Ahead of the hearing, the Social Media Victims Law Center filed three new lawsuits against C.AI and Google. Google is accused of largely funding C.AI, which the source article says was founded by former Google engineers allegedly to conduct experiments on kids that Google could not do in-house.

The new cases were filed in New York and Colorado. According to a law center press release described in the source article, children “died by suicide or were sexually abused after interacting with AI chatbots.”

Garcia also testified at the hearing. She said C.AI chatbots “love bombed” her son in an effort to keep children online at all costs. She also said C.AI co-founder Noam Shazeer, who has since been rehired by Google, had publicly joked that C.AI was “designed to replace your mom.”

Garcia accused C.AI of collecting children’s private thoughts to train models. She told senators that while her lawyers had privileged access to her son’s logs, she had not seen her “own child’s last final words” because C.AI treated the chats as “confidential trade secrets.”

Character.AI Denies Key Claims

Character.AI disputed parts of the parents’ testimony. A spokesperson told Ars that C.AI sends “our deepest sympathies” to concerned parents and their families, but denied pushing for a $100 maximum payout in Jane Doe’s case.

The spokesperson said C.AI never “made an offer to Jane Doe of $100 or ever asserted that liability in Jane Doe’s case is limited to $100.” The company also claimed Garcia had never been denied access to her son’s chat logs and suggested she should have access to “her son’s last chat.”

One of Doe’s lawyers, Tech Justice Law Project’s Meetali Jain, backed her clients’ testimony in response. Jain cited C.AI terms that suggested liability was limited to either $100 or the amount Doe’s son paid for the service, whichever was greater.
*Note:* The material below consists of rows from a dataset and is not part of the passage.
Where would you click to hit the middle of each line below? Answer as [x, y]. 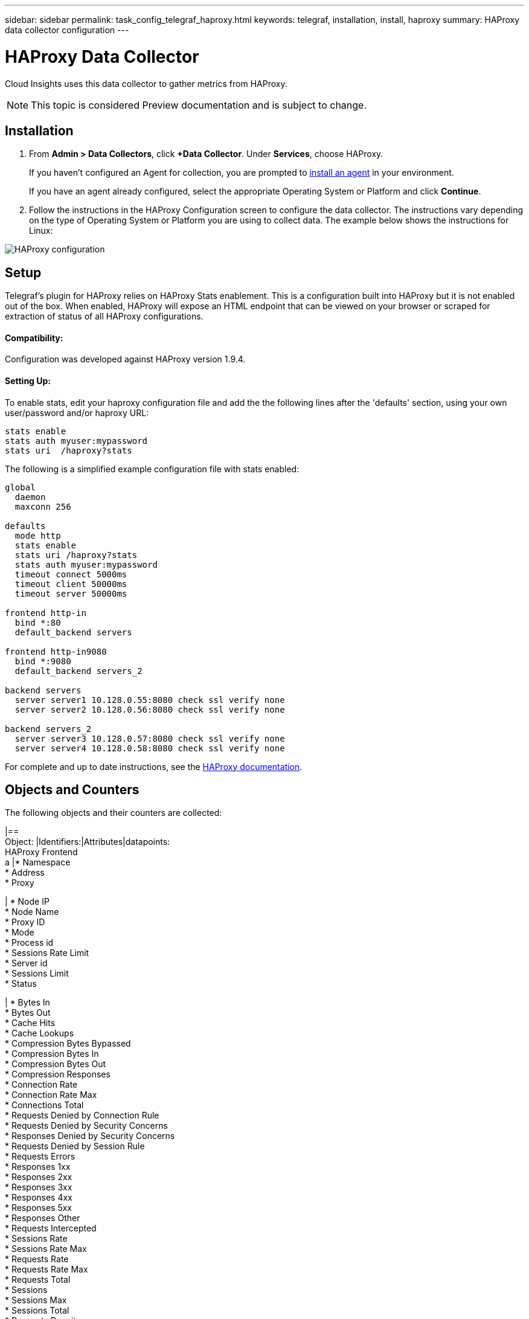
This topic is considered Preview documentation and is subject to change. [199, 105]
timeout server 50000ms [71, 593]
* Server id [26, 963]
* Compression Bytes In [52, 1054]
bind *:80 [38, 622]
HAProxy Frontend [41, 852]
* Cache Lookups [40, 1033]
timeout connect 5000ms [71, 574]
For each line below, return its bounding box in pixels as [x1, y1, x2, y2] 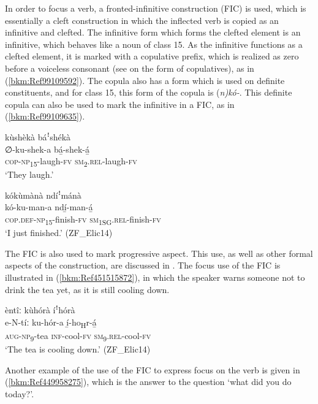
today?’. [5, 387, 34, 400]
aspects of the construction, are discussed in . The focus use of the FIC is [5, 259, 281, 272]
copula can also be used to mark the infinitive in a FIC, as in [5, 97, 235, 110]
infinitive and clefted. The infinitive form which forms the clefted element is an [5, 26, 301, 39]
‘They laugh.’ [5, 168, 54, 181]
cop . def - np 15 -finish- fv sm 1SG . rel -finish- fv [5, 213, 161, 227]
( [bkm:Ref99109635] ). [5, 110, 85, 123]
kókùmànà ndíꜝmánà [5, 188, 81, 201]
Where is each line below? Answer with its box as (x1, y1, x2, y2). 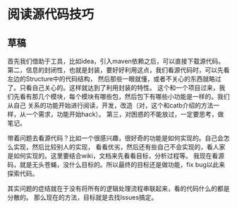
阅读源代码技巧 (7, 6, 95, 23)
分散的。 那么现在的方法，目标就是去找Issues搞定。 (7, 193, 158, 202)
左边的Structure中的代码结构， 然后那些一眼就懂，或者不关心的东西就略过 (7, 75, 222, 83)
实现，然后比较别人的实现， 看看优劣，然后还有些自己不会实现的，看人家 (13, 143, 226, 151)
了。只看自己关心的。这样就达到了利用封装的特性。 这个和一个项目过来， (7, 83, 219, 92)
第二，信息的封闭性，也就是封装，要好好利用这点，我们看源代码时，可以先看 (7, 66, 230, 74)
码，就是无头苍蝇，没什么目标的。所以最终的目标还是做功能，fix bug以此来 (7, 161, 226, 168)
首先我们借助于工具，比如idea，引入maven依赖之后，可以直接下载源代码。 (7, 57, 225, 65)
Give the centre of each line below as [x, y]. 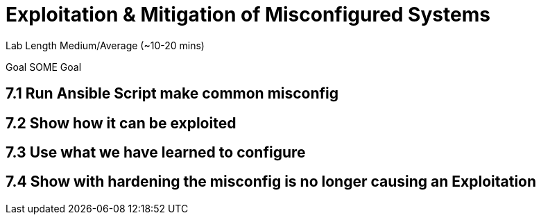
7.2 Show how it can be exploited [121, 123]
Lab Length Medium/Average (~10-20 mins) [105, 45]
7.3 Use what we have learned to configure [156, 153]
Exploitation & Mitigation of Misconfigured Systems [248, 15]
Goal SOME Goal [44, 67]
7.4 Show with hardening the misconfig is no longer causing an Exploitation [271, 182]
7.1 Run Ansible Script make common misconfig [172, 94]
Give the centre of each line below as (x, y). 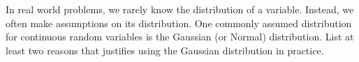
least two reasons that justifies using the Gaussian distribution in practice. (165, 50)
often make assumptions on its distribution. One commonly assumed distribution (179, 23)
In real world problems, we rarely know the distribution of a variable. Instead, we (180, 9)
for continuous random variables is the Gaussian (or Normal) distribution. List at (180, 37)
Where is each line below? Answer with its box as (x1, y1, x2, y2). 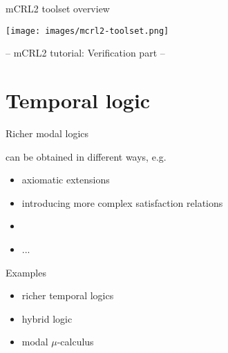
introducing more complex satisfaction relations (21, 195, 223, 210)
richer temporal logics (21, 288, 114, 303)
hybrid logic (21, 311, 73, 325)
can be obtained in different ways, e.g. (6, 149, 167, 163)
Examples (6, 265, 46, 279)
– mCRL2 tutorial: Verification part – (6, 46, 165, 60)
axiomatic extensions (21, 172, 110, 187)
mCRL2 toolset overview (6, 1, 110, 15)
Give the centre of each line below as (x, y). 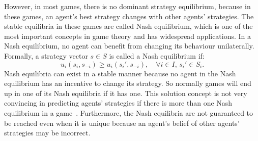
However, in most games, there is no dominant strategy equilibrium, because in (127, 6)
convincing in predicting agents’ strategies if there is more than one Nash (118, 103)
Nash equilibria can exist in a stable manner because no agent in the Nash (120, 73)
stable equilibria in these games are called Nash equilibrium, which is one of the (128, 26)
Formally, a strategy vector (46, 55)
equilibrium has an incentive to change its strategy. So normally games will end (128, 83)
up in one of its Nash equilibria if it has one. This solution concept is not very (126, 93)
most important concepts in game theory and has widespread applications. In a (128, 36)
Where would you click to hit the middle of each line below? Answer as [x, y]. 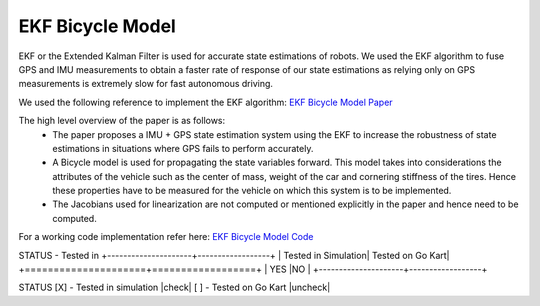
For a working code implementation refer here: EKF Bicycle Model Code [166, 237]
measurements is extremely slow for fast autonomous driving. [146, 84]
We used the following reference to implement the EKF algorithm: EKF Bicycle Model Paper [206, 102]
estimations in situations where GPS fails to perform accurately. [183, 148]
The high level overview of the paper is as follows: [122, 121]
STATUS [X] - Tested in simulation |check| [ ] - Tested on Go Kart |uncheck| [174, 287]
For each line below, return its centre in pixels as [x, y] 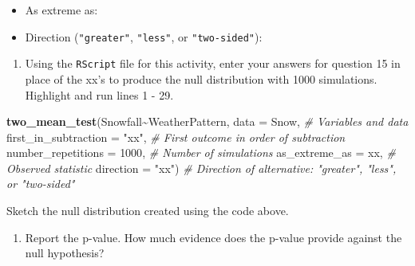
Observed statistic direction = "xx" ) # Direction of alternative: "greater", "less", [202, 168]
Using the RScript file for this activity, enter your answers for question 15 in [213, 63]
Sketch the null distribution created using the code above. [148, 211]
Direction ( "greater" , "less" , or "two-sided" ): [144, 36]
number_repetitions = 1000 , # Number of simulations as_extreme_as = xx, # [201, 153]
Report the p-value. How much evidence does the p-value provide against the [213, 237]
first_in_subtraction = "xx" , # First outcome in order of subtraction [176, 137]
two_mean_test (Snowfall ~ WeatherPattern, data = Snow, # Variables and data [207, 121]
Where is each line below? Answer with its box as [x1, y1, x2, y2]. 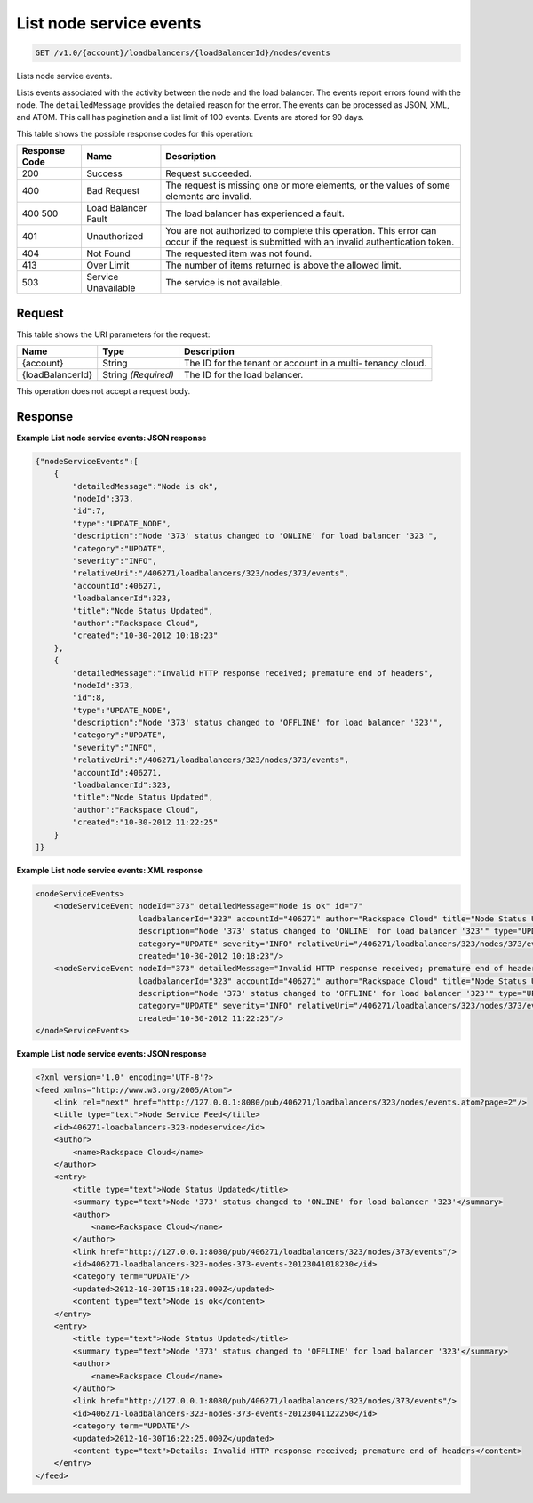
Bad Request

Jain also said Garcia’s testimony was accurate and that only her legal team could currently access Sewell’s last chats.

Doe urged lawmakers to require more chatbot oversight and pass comprehensive online child-safety legislation. She specifically called for “safety testing and third-party certification for AI products before they’re released to the public” as a minimum safeguard for vulnerable kids.